Hermann e suas múltiplas facetas – parte I: o erudito

Hermann ao piano, Hans no violoncelo. Assim foi o Natal de 1904, em Carioba, da família Müller. Hans tocava muito bem, segundo relato da irmã, Margarete von der Leyen, e Hermann “o acompanhava ao piano com perfeição”. Uma cena que se repetiria outras vezes durante o ano seguinte, com a presença de mais um irmão, Erich, premiado com seis meses de férias em Carioba após ser aprovado no exame final do curso secundário e obtido o “Abitur”, uma espécie de matrícula certa para o curso universitário. “As noitadas de música sempre incluíam um programa variado. Mamãe, Hermann e eu éramos os pianistas, o Erich tocava violino e o Hans tocava violoncelo.”
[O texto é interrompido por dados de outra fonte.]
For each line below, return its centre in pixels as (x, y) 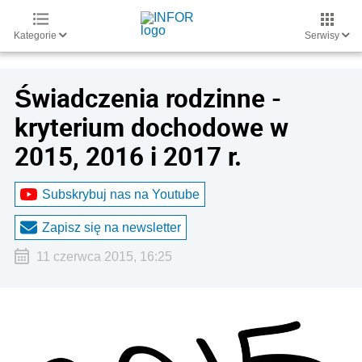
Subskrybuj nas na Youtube (121, 194)
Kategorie (36, 36)
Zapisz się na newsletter (112, 227)
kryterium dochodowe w (152, 127)
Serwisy (323, 36)
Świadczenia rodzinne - (148, 98)
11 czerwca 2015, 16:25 (104, 257)
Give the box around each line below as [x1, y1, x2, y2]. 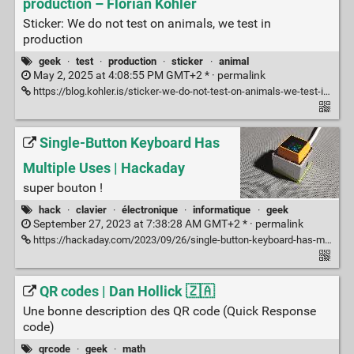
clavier [75, 203, 107, 216]
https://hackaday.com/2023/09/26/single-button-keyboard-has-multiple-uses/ [30, 234, 325, 247]
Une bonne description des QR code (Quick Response [22, 303, 316, 318]
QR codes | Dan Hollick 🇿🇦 [39, 282, 214, 300]
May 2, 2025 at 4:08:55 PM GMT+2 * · [30, 69, 217, 83]
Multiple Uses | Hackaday [22, 159, 185, 177]
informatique [193, 203, 251, 216]
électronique [122, 203, 179, 216]
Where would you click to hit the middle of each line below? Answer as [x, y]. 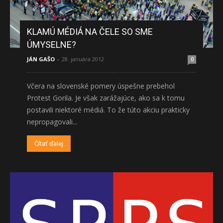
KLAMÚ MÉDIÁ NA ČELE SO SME [90, 31]
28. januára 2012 [83, 59]
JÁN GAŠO [41, 59]
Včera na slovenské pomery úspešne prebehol [101, 86]
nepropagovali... [52, 121]
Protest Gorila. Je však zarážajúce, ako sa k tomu [106, 98]
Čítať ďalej [49, 143]
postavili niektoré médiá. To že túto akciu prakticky [108, 110]
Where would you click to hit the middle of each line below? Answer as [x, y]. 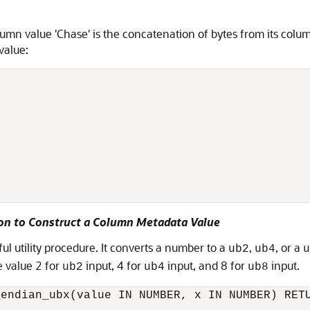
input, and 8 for [206, 265]
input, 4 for [113, 265]
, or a [289, 247]
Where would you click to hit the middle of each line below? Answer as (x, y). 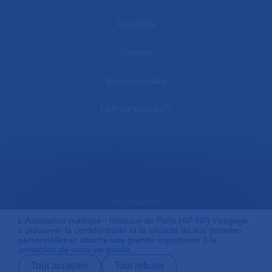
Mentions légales (136, 244)
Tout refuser (139, 266)
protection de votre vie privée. (75, 250)
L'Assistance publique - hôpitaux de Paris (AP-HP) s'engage (133, 220)
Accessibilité (136, 202)
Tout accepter (60, 266)
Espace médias (136, 81)
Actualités (136, 24)
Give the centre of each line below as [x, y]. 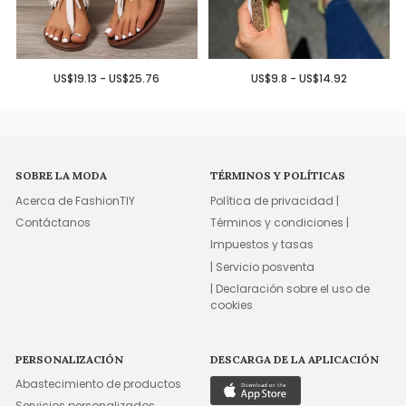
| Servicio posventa [263, 266]
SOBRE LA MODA [62, 176]
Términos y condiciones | [280, 223]
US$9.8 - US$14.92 [300, 79]
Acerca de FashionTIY [76, 200]
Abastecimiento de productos [99, 383]
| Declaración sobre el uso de [290, 289]
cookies [232, 305]
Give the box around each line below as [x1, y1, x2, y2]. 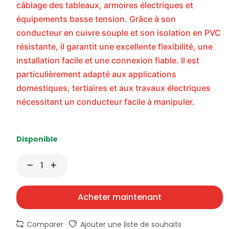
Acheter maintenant [78, 191, 162, 203]
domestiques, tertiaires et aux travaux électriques [16, 83, 211, 93]
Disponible [16, 134, 58, 144]
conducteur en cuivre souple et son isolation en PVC [16, 28, 221, 38]
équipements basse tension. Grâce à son [16, 14, 176, 24]
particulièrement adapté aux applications [16, 69, 176, 79]
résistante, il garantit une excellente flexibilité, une [16, 41, 213, 52]
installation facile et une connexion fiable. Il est [16, 55, 199, 65]
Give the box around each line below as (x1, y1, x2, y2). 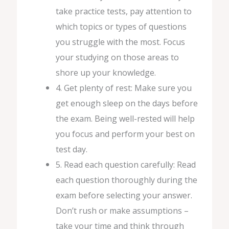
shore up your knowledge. (56, 66, 156, 78)
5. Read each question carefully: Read (56, 158, 196, 170)
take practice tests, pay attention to (56, 5, 192, 17)
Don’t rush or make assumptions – (56, 204, 189, 216)
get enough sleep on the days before (56, 97, 198, 109)
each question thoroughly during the (56, 174, 198, 186)
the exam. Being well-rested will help (56, 112, 195, 124)
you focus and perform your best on (56, 128, 195, 140)
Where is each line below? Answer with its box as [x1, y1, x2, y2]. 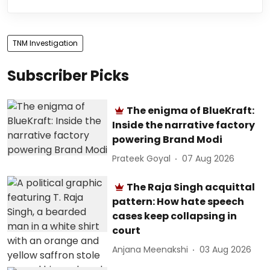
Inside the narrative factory [112, 118, 256, 132]
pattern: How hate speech [112, 194, 245, 209]
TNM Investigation [13, 37, 78, 48]
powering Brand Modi [112, 132, 223, 146]
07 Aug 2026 [182, 152, 235, 165]
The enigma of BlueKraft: [127, 103, 255, 118]
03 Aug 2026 [199, 243, 252, 256]
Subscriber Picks [7, 65, 129, 86]
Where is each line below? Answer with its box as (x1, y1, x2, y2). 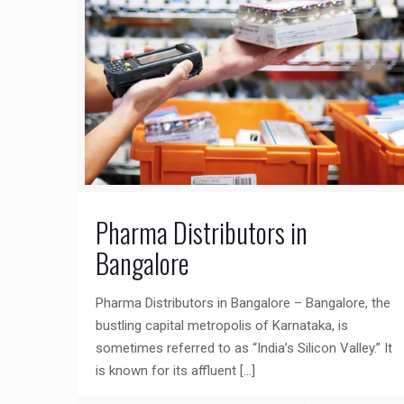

Hermann, o primogênito de Franz Müller, havia acabado de voltar ao Brasil, com sólida formação erudita, além de conhecimentos técnicos e práticos sobre tecelagem. Instalou-se em Carioba, onde seu pai havia, em 1901, adquirido a Fábrica de Tecidos Carioba, que há anos estava fechada, e a reinaugurou em 14 de março de 1902.

Foi naquele ano da reinauguração da fábrica que Hermann viveu um dos piores dias de sua vida. Havia acabado de concluir o curso técnico de tecelagem em Chemnitz e estava na Inglaterra buscando adquirir experiência em uma fábrica de Manchester. Era outubro de 1902.


Margarete relatou aquele dia trágico em suas memórias: “Após o trabalho, ele chegava à estação para pegar um trem para voltar para casa quando viu que o trem estava partindo. Correu para apanhá-lo (…) escorregou e seu pé direito prendeu-se entre o estribo e a plataforma. Foi arrastado por alguns metros até cair no fim da plataforma. O pé foi totalmente esmagado e teve que ser amputado. Os irmãos de meu pai (…) mais tarde levaram-no ao Instituto Ortopédico de Göttingen, onde lhe fizeram sua primeira prótese.”

Hermann, um “excelente ginasta”, segundo Margarete, tinha então 18 anos, e só reencontrou os pais dois anos depois, às vésperas daquele Natal em família, com ele ao piano e o irmão no violoncelo.

O aspecto erudito da família Müller, em uma ainda incipiente Villa Americana, que só se tornaria distrito de paz de Campinas naquele 1904, fica ainda mais evidente quando, em 1982, 31 anos depois da morte de Hermann, seu filho Hans Joaquim Müller Carioba ofereceu ao professor Carlos Franchi, da Unicamp (Universidade Estadual de Campinas), a doação da biblioteca particular do pai, que havia pertencido ao seu trisavô. Eram “livros em alemão, grego, latim, inglês, hebraico e francês, edições dos séculos XVII, XVII e XIX”.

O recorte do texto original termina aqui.